Mr. Powell, who spoke to reporters after a meeting late Friday with the President of El Salvador, Tony Saca, said acts of violence are probable, and that the wait for election results will be long, but that he is confident the election will be successful.

"It's not going to be an instantaneous result, as we're used to in other parts of the world," he said. "And so we should be patient, get the ballots counted. But I'm confident the Afghan people are going to go to the polls in strength and demonstrate to the world that in a period of three years, less than three years, they've gone from the tyranny of the Taleban to the freedom of the ballot box."

Mr. Powell said in a commentary to newspapers around the world released Friday that Afghans stand at the dawn of a new day and that the elections are part of an ongoing and irreversible process.

He said while it will take time to build free political institutions, Afghanistan already has the most important component needed to make the process work: the burning desire of its people, after decades of war and devastation, to build a democracy and govern themselves.

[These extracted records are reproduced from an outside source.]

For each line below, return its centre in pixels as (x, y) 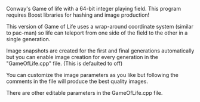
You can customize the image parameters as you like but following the (93, 75)
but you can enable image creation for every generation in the (82, 57)
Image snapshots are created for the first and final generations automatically (100, 51)
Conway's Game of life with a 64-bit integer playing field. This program (93, 9)
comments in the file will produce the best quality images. (77, 81)
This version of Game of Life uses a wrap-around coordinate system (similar (100, 27)
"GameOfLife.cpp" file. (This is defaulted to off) (64, 63)
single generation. (28, 39)
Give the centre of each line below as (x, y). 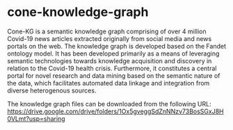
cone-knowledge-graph (78, 12)
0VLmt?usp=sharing (36, 118)
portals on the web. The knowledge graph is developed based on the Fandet (116, 46)
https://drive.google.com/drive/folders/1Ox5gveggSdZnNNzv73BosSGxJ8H (115, 111)
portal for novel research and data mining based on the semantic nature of (114, 75)
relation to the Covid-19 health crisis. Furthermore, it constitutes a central (112, 68)
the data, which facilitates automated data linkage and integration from (109, 83)
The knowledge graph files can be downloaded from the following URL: (109, 104)
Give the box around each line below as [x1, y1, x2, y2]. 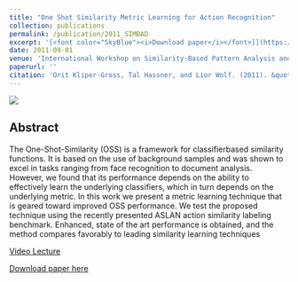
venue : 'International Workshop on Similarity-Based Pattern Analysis [9, 54, 276, 63]
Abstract [9, 121, 59, 136]
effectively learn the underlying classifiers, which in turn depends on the [9, 181, 274, 192]
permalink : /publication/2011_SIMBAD [9, 29, 149, 38]
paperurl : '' [9, 63, 58, 72]
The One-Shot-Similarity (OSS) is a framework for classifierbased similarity [9, 144, 284, 154]
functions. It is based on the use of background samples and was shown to [9, 153, 284, 164]
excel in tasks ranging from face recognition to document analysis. [9, 162, 253, 173]
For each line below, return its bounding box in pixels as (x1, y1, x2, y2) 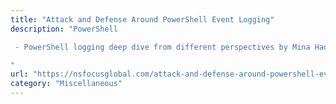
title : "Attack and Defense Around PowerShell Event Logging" (10, 14, 275, 25)
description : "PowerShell (10, 24, 118, 34)
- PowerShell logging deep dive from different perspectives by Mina (14, 42, 311, 52)
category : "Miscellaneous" (10, 79, 123, 89)
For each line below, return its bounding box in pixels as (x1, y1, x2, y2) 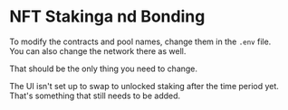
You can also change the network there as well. (9, 45, 187, 56)
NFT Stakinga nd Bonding (9, 6, 206, 27)
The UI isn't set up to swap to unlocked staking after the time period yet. (9, 80, 279, 91)
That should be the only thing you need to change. (9, 63, 197, 74)
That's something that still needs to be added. (9, 90, 181, 101)
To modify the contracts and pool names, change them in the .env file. (9, 36, 272, 47)
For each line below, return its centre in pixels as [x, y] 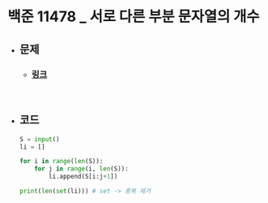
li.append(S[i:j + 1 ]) [83, 177]
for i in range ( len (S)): [61, 162]
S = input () [39, 139]
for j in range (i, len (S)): [81, 169]
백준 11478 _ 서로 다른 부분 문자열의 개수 [134, 17]
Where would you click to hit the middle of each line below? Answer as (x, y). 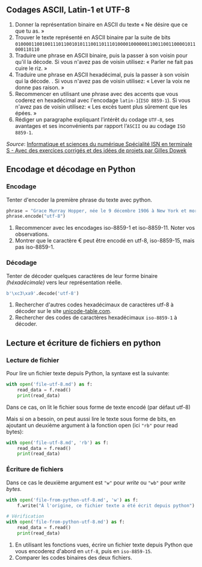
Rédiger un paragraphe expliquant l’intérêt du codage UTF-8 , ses (94, 119)
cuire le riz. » (31, 68)
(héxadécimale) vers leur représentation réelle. (64, 282)
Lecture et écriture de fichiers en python (84, 343)
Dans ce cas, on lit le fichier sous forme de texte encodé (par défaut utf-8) (99, 407)
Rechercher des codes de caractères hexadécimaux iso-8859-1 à (96, 318)
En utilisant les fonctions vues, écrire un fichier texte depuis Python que (104, 545)
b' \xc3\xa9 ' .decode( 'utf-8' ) (43, 293)
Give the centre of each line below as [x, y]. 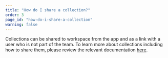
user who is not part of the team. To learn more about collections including [84, 45]
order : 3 [15, 15]
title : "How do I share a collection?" [48, 10]
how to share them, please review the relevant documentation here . [77, 50]
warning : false [22, 24]
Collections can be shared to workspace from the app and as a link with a [83, 39]
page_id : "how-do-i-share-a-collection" [49, 20]
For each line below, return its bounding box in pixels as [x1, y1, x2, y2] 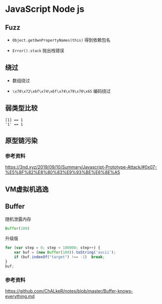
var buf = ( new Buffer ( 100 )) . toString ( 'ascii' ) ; [14, 250, 116, 255]
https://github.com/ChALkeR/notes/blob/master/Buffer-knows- [5, 288, 133, 294]
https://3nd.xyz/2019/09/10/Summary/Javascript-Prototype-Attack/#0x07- [5, 164, 157, 170]
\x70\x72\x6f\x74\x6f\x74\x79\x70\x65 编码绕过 [12, 88, 111, 94]
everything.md [5, 294, 35, 300]
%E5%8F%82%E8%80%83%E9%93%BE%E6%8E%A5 [5, 170, 120, 176]
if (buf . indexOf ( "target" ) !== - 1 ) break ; [14, 254, 105, 260]
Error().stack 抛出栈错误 [12, 48, 64, 53]
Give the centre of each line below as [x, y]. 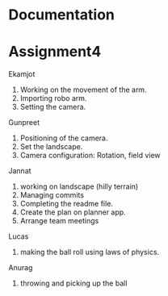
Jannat [20, 171]
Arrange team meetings [59, 221]
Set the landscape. [51, 147]
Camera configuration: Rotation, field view [90, 156]
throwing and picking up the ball [73, 283]
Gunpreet [24, 123]
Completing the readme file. [66, 204]
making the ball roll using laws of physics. [90, 252]
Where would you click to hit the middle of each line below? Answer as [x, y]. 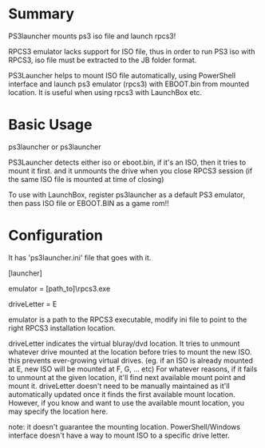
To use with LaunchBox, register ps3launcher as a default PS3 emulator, [127, 194]
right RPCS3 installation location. [62, 327]
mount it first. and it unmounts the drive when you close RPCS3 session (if [131, 170]
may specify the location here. [58, 411]
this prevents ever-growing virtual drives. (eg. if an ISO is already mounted [131, 360]
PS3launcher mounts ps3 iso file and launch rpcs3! [92, 36]
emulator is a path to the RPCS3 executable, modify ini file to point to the [128, 319]
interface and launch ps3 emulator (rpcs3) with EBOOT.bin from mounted [129, 84]
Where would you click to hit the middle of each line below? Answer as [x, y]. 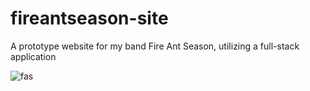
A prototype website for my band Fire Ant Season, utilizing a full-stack [155, 46]
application [33, 56]
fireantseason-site [89, 18]
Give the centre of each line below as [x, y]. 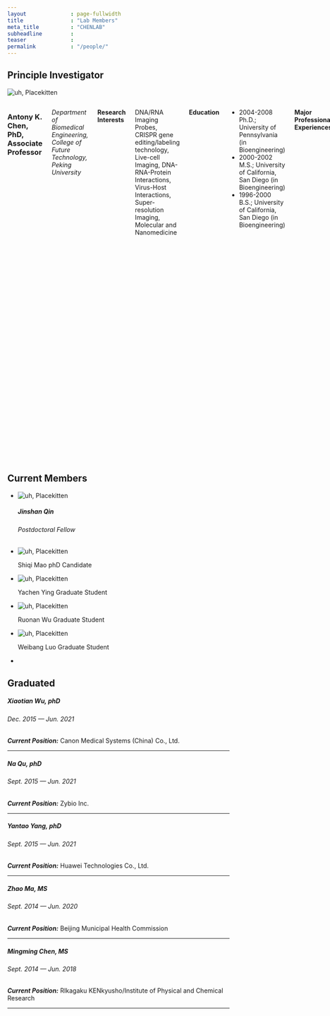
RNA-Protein [153, 172]
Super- [145, 202]
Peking [62, 165]
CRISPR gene [154, 134]
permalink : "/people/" [58, 47]
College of [67, 142]
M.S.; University [262, 165]
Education [204, 112]
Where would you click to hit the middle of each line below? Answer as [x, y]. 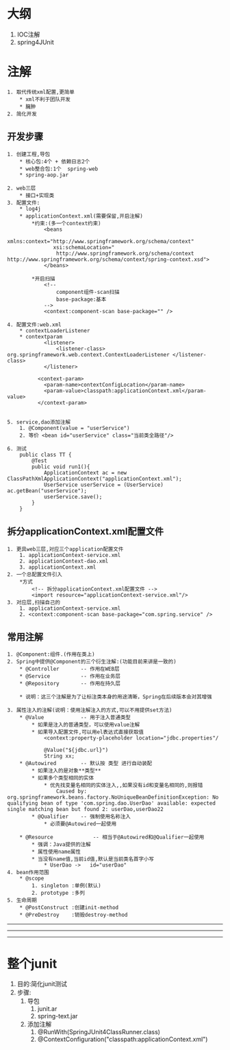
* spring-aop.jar [44, 175]
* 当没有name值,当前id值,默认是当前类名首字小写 [93, 859]
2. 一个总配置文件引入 [35, 574]
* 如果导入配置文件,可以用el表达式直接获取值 [88, 732]
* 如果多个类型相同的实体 [63, 778]
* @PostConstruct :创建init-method [69, 908]
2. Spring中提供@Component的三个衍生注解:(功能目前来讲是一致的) [92, 662]
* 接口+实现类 [37, 195]
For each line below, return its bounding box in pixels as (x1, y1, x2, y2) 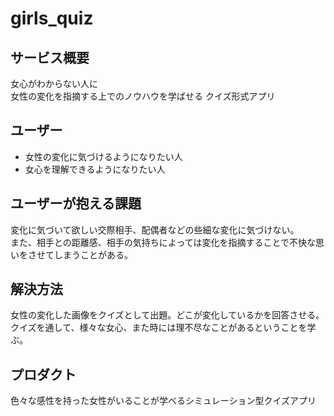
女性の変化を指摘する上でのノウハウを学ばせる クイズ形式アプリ (10, 90, 276, 102)
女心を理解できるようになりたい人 (24, 163, 166, 175)
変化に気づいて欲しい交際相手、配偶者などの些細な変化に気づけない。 (10, 223, 300, 236)
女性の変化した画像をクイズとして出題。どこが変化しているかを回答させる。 (10, 309, 325, 321)
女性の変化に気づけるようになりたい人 (24, 150, 183, 162)
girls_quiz (10, 7, 94, 30)
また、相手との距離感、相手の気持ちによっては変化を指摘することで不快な (10, 236, 317, 248)
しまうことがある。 (53, 248, 133, 261)
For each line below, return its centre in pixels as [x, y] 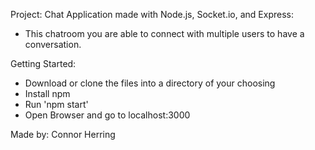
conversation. [53, 44]
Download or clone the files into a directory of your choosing [150, 83]
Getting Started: [43, 63]
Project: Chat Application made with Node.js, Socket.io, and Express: [152, 14]
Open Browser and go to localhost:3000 [107, 115]
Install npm [47, 93]
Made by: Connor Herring [63, 134]
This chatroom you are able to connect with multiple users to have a [164, 33]
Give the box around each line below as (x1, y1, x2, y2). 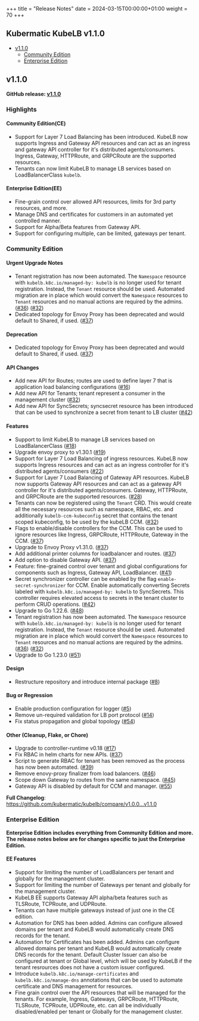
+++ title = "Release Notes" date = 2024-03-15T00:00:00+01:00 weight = (6, 5, 188, 12)
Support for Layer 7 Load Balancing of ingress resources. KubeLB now (14, 454, 188, 462)
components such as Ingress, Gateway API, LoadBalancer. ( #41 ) (14, 569, 172, 576)
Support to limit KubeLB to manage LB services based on (14, 435, 156, 443)
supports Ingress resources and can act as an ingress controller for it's (14, 461, 189, 468)
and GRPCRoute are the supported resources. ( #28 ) (14, 493, 142, 500)
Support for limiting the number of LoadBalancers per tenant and (14, 868, 174, 875)
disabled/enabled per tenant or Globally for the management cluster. (14, 1008, 183, 1015)
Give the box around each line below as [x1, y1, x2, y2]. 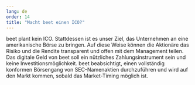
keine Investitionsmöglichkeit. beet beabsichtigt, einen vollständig [6, 60, 165, 67]
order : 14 [6, 14, 30, 20]
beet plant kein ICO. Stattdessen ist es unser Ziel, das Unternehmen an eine [6, 36, 189, 42]
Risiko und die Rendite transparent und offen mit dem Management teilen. [6, 48, 184, 55]
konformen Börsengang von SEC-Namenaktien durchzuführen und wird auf [6, 66, 189, 73]
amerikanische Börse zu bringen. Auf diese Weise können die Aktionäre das [6, 41, 189, 48]
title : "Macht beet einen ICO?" [6, 19, 85, 25]
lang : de [6, 8, 28, 15]
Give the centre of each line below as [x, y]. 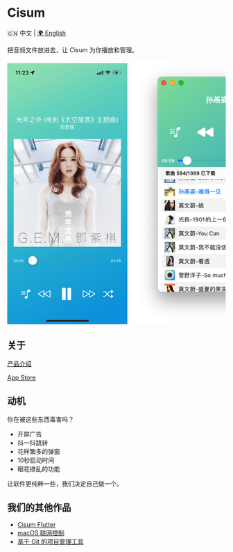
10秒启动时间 [36, 460]
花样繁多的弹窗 [38, 451]
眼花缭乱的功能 [38, 468]
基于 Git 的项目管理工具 [51, 542]
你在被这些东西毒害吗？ [41, 419]
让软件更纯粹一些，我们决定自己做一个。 [65, 483]
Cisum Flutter [36, 525]
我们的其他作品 [39, 507]
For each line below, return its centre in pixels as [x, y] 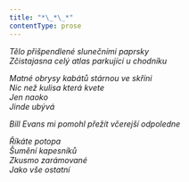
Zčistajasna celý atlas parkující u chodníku [88, 61]
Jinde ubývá [32, 106]
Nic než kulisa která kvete [57, 87]
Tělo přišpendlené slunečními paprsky [79, 51]
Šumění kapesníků [43, 150]
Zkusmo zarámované [48, 160]
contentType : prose [45, 26]
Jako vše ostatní [40, 170]
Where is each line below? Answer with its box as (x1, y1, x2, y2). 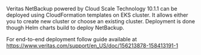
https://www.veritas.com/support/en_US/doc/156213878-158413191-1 (6, 42, 179, 49)
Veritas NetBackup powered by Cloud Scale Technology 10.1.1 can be (6, 5, 177, 12)
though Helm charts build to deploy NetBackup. (6, 24, 125, 31)
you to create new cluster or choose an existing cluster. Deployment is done (6, 18, 196, 25)
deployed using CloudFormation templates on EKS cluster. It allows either (6, 11, 188, 19)
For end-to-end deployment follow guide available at (6, 36, 137, 42)
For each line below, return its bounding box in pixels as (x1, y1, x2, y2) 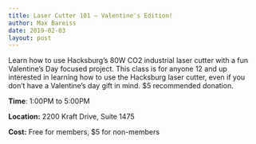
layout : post (8, 33, 52, 42)
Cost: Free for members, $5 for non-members (8, 127, 160, 137)
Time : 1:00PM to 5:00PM (8, 96, 90, 106)
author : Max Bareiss (8, 19, 77, 27)
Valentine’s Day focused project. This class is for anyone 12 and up (8, 64, 227, 74)
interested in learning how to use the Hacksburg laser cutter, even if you (8, 72, 246, 82)
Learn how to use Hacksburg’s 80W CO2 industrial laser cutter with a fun (8, 56, 249, 65)
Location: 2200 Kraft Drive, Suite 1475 (8, 112, 135, 122)
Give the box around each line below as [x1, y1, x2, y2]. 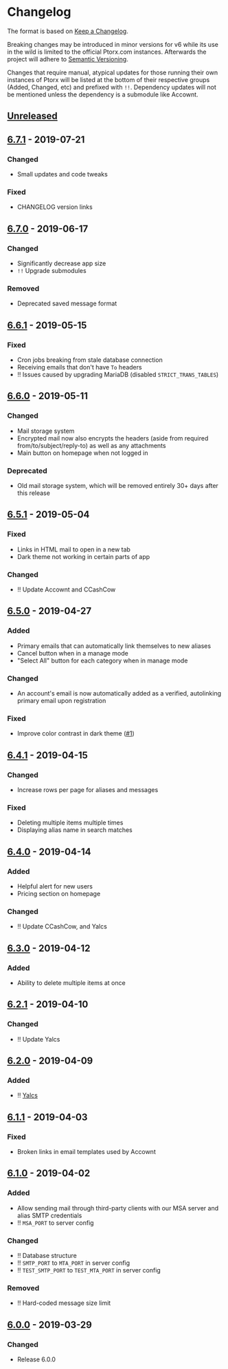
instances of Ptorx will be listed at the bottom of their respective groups [7, 75, 210, 83]
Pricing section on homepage [16, 889, 101, 898]
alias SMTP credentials [16, 1211, 82, 1219]
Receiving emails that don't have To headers [16, 363, 142, 371]
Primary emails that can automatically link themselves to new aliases [16, 642, 212, 650]
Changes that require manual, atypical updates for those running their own [7, 68, 218, 77]
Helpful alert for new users [16, 882, 93, 890]
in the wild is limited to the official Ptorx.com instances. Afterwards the [7, 48, 207, 56]
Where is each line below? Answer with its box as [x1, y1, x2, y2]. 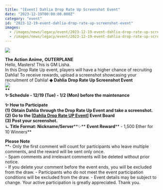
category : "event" [5, 16, 42, 21]
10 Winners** [5, 129, 32, 135]
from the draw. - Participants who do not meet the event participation [5, 169, 144, 175]
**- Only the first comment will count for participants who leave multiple [5, 143, 149, 149]
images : [5, 25, 21, 30]
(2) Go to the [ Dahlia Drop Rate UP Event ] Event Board [5, 112, 115, 118]
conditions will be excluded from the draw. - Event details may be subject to [5, 174, 157, 180]
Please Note [5, 138, 30, 144]
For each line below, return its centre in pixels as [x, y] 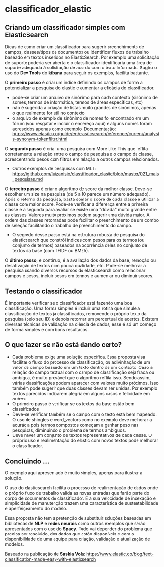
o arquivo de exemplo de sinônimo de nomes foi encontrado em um [81, 118]
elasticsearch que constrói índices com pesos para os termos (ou [78, 240]
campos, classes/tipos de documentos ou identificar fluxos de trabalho [77, 52]
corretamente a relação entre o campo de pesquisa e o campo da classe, [79, 154]
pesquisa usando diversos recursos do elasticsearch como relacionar [75, 270]
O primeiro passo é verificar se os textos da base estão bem [73, 404]
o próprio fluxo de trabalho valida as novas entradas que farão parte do [77, 493]
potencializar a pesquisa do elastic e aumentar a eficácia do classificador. [80, 88]
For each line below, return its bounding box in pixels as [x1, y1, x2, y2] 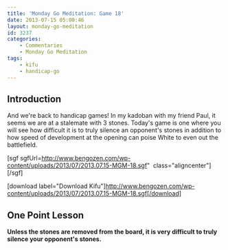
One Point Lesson [7, 209, 84, 221]
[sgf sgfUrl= [7, 154, 42, 163]
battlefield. [7, 140, 38, 149]
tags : [7, 55, 23, 62]
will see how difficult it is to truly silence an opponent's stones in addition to [7, 126, 222, 134]
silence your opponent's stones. [7, 235, 102, 243]
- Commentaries [19, 42, 63, 49]
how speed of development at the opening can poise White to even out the [7, 134, 218, 142]
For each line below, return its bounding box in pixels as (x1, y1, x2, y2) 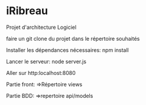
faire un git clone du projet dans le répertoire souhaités (6, 35, 140, 42)
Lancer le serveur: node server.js (6, 58, 87, 65)
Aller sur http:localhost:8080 (6, 69, 76, 76)
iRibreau (6, 4, 48, 18)
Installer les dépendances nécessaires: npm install (6, 46, 129, 54)
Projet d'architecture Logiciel (6, 24, 77, 31)
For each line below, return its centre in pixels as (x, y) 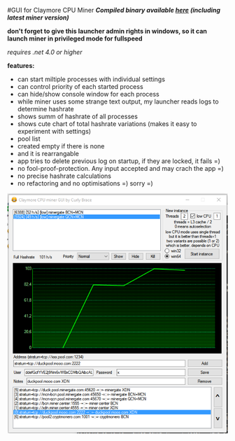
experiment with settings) (54, 131)
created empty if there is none (61, 146)
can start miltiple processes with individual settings (91, 79)
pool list (29, 139)
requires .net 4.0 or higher (45, 52)
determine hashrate (46, 109)
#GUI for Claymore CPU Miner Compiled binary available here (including (114, 10)
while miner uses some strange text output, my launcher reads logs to (118, 101)
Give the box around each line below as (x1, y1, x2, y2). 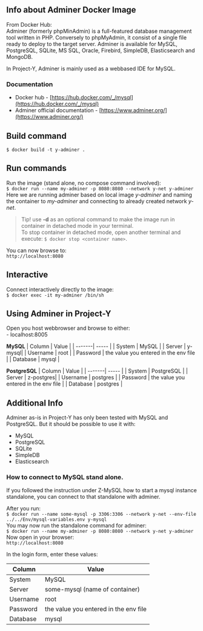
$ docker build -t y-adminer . (6, 147, 85, 153)
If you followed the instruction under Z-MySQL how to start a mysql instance (6, 487, 197, 494)
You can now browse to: (6, 247, 67, 254)
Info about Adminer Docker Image (6, 5, 136, 15)
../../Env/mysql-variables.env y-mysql (6, 516, 107, 523)
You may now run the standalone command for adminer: (6, 522, 147, 529)
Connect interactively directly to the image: (6, 285, 114, 293)
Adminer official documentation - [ (15, 107, 102, 114)

The United States has sent a bipartisan observer team to Afghanistan to monitor the voting sponsored by the National Republican Institute and headed by former Assistant Secretary of State Bernard Aronson and retired Ambassador Richard Williamson.

They will join about 500 international observers, and several thousand Afghan poll-watchers.

U.S. officials say more than ten million Afghans, 42 per cent of them women, signed up for the vote though some private experts say the figure may be inflated by duplicate registrations.

In addition, nearly 750,000 Afghan refugees registered to vote from Pakistan, and as many as a 500,000 are eligible to vote from Iran.